Monday, October 3, 2011

50 Books in a Year: Book #41 Watermelon Man

     Herman Raucher wrote The Summer of '42, a book I picked up on accident for a quarter at a garage sale. It is beautiful and tragic and real. I've never seen the movie and I'm not sure I want to, since I love the book so much...that isn't exactly how I feel about this other Raucher book Watermelon Man. Written in 1970 a year before The Summer of '42, it chronicles the life of this incredible bigot named Jeffrey Gerber and his inability to find any  substance in his life...that is until he wakes up one morning and he's 'black as night' and getting blacker by the minute.

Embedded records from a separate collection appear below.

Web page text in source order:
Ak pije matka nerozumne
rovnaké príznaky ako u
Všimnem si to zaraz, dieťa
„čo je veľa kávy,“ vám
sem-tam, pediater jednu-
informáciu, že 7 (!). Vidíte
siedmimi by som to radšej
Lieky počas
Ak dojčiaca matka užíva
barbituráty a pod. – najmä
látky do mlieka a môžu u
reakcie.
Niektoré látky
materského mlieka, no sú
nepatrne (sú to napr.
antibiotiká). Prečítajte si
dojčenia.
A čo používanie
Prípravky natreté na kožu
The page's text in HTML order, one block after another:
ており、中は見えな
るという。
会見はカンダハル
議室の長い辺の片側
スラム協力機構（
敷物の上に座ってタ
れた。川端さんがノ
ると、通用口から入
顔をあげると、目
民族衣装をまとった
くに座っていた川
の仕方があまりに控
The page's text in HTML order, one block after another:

     In the beginning I found the premise of this book to be quite clever and enjoyed some of the old racial slang being made fun of in a way that must have been totally unexpected and fresh in 1970. By the end of the book, however, I was tired of the jokes and looking forward to watching the movie. Frankly, everything about the book is probably predictable to a modern audience there's jokes about class and race stereotypes including a black mans' prowess in bed, his ability to run a good race and his ability to make light out of just about anything (you know the old Sambo complex). There's a lady at the office who's only interested in him after he's black and while he feels used, he likes the attention. His kids, who are young, don't understand what the big deal is and his wife, who watched the race riots religiously and wanted to help everybody get along is actually, you guessed it, so racist she really can't be seen with or married to him anymore. What I found interesting, however, were all the ways Mr. Gerber tries to get rid of his skin tone there are long steamy showers, creams and powders and lotions...this has to play out quite humorously on film.

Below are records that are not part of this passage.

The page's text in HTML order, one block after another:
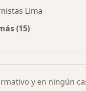
Lima
(15)
y en ningún
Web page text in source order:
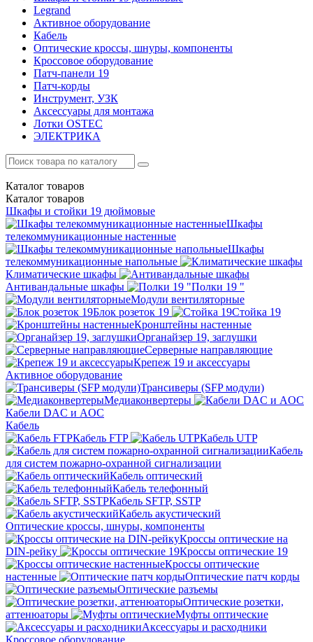
Legrand
Активное оборудование
Кабель
Оптические кроссы, шнуры, компоненты
Кроссовое оборудование
Патч-панели 19
Патч-корды
Инструмент, УЗК
Аксессуары для монтажа
Лотки OSTEC
ЭЛЕКТРИКА
Каталог товаров
Каталог товаров
Шкафы и стойки 19 дюймовые
Шкафы
телекоммуникационные настенные
Шкафы
телекоммуникационные напольные
Климатические шкафы
Антивандальные шкафы
Полки 19 "
Модули вентиляторные
Блок розеток 19
Стойка 19
Кронштейны настенные
Органайзер 19, заглушки
Серверные направляющие
Крепеж 19 и аксессуары
Активное оборудование
Трансиверы (SFP модули)
Медиаконвертеры
Кабели DAC и AOC
Кабель
Кабель FTP
Кабель UTP
Кабель
для систем пожарно-охранной сигнализации
Кабель оптический
Кабель телефонный
Кабель SFTP, SSTP
Кабель акустический
Оптические кроссы, шнуры, компоненты
Кроссы оптические на
DIN-рейку
Кроссы оптические 19
Кроссы оптические
настенные
Оптические патч корды
Оптические разъемы
Оптические розетки,
аттенюаторы
Муфты оптические
Аксессуары и расходники
Кроссовое оборудование
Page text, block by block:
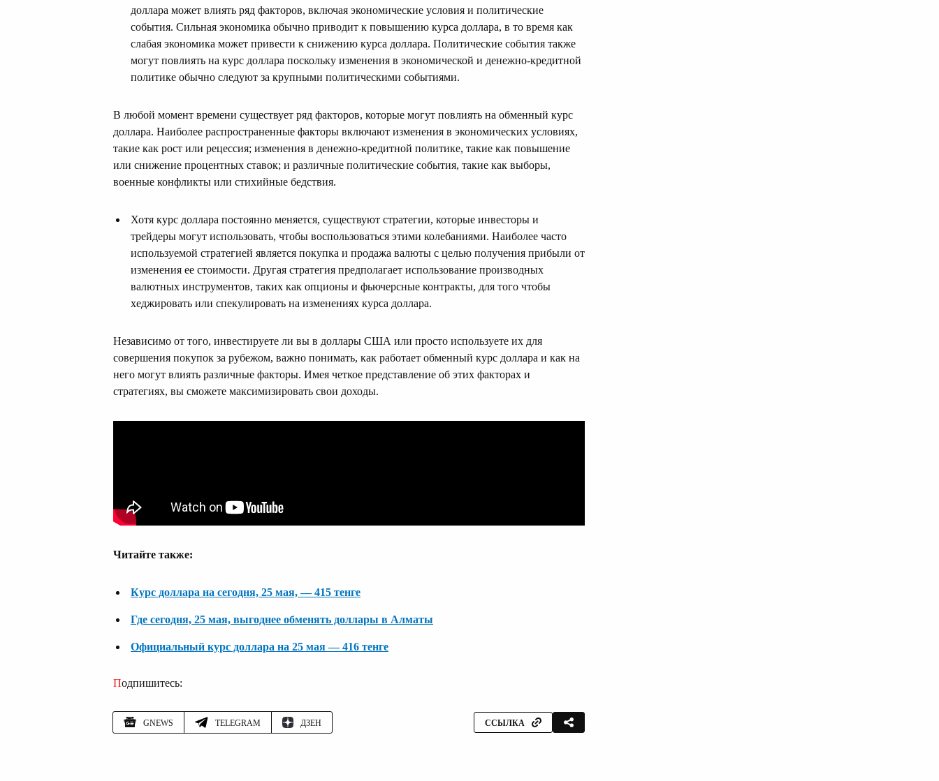
доллара может влиять ряд факторов, включая экономические условия и политические
события. Сильная экономика обычно приводит к повышению курса доллара, в то время как
слабая экономика может привести к снижению курса доллара. Политические события также
могут повлиять на курс доллара поскольку изменения в экономической и денежно-кредитной
политике обычно следуют за крупными политическими событиями.
В любой момент времени существует ряд факторов, которые могут повлиять на обменный курс
доллара. Наиболее распространенные факторы включают изменения в экономических условиях,
такие как рост или рецессия; изменения в денежно-кредитной политике, такие как повышение
или снижение процентных ставок; и различные политические события, такие как выборы,
военные конфликты или стихийные бедствия.
Хотя курс доллара постоянно меняется, существуют стратегии, которые инвесторы и
трейдеры могут использовать, чтобы воспользоваться этими колебаниями. Наиболее часто
используемой стратегией является покупка и продажа валюты с целью получения прибыли от
изменения ее стоимости. Другая стратегия предполагает использование производных
валютных инструментов, таких как опционы и фьючерсные контракты, для того чтобы
хеджировать или спекулировать на изменениях курса доллара.
Независимо от того, инвестируете ли вы в доллары США или просто используете их для
совершения покупок за рубежом, важно понимать, как работает обменный курс доллара и как на
него могут влиять различные факторы. Имея четкое представление об этих факторах и
стратегиях, вы сможете максимизировать свои доходы.
Читайте также:
Курс доллара на сегодня, 25 мая, — 415 тенге
Где сегодня, 25 мая, выгоднее обменять доллары в Алматы
Официальный курс доллара на 25 мая — 416 тенге
Подпишитесь:
GNEWS TELEGRAM ДЗЕН ССЫЛКА
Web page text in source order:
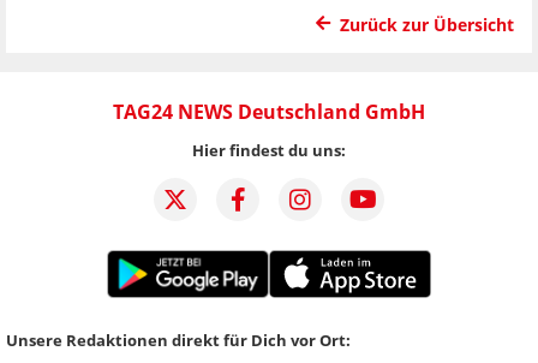
Zurück zur Übersicht
TAG24 NEWS Deutschland GmbH
Hier findest du uns:
Unsere Redaktionen direkt für Dich vor Ort:
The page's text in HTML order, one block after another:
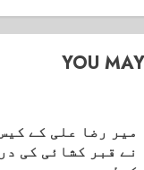
YOU
میر رضا علی کے
نے قبر کشائی کی
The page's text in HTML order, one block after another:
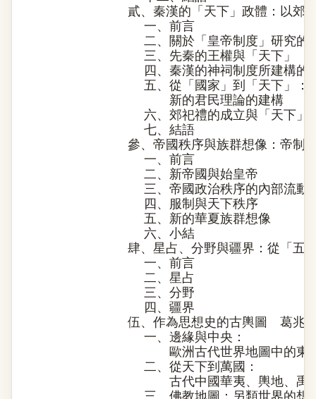
貳、秦漢的「天下」政體：以
一、前言
二、關於「皇帝制度」研究的
三、先秦的王權與「天下」
四、秦漢的神祠制度所建構的
五、從「國家」到「天下」：
新的君民理論的建構
六、郊祀禮的成立與「天下」
七、結語
參、帝國秩序與族群想像：帝
一、前言
二、新帝國與始皇帝
三、帝國政治秩序的內部流動
四、服制與天下秩序
五、新的華夏族群想像
六、小結
肆、星占、分野與疆界：從「
一、前言
二、星占
三、分野
四、疆界
伍、作為思想史的古輿圖 葛兆
一、邊緣與中央：
歐洲古代世界地圖中的東
二、從天下到萬國：
古代中國華夷、輿地、禹跡
三、佛教地圖：另類世界的想
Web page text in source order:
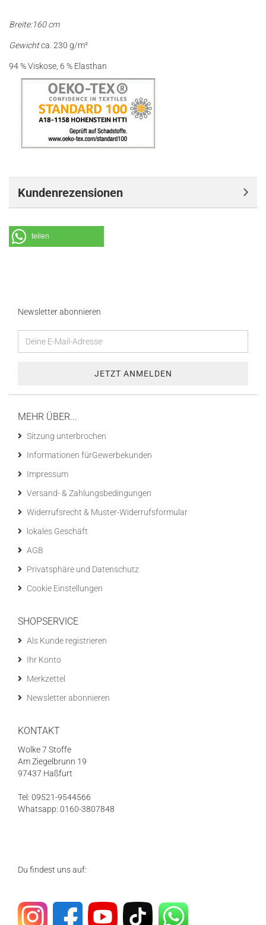
Breite:160 cm
Gewichtca. 230 g/m²
94 % Viskose, 6 % Elasthan
Kundenrezensionen
teilen
Newsletter abonnieren
MEHR ÜBER...
Sitzung unterbrochen
Informationen fürGewerbekunden
Impressum
Versand- & Zahlungsbedingungen
Widerrufsrecht & Muster-Widerrufsformular
lokales Geschäft
AGB
Privatsphäre und Datenschutz
Cookie Einstellungen
SHOPSERVICE
Als Kunde registrieren
Ihr Konto
Merkzettel
Newsletter abonnieren
KONTAKT
Wolke 7 Stoffe
Am Ziegelbrunn 19
97437 Haßfurt
Tel: 09521-9544566
Whatsapp: 0160-3807848
Du findest uns auf:
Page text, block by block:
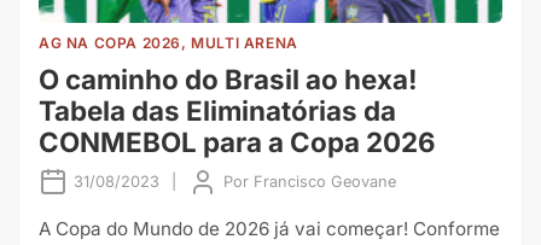
AG NA COPA 2026, MULTI ARENA
O caminho do Brasil ao hexa!
Tabela das Eliminatórias da
CONMEBOL para a Copa 2026
31/08/2023 Por Francisco Geovane
A Copa do Mundo de 2026 já vai começar! Conforme

     I gotta tell you though, I really wish the book had been stereotypical until the very end, and since it isn't I'm not sure what lessons I'm supposed to have learned. It seems that the only characters who come off as having grown are the kids, and even then I'm not sure if that's true as Jeff, rich and divorced, only talks to them on the phone.
     This book is funny when I think it should be serious and just when I started laughing for real...it pulled the rug right from underneath me.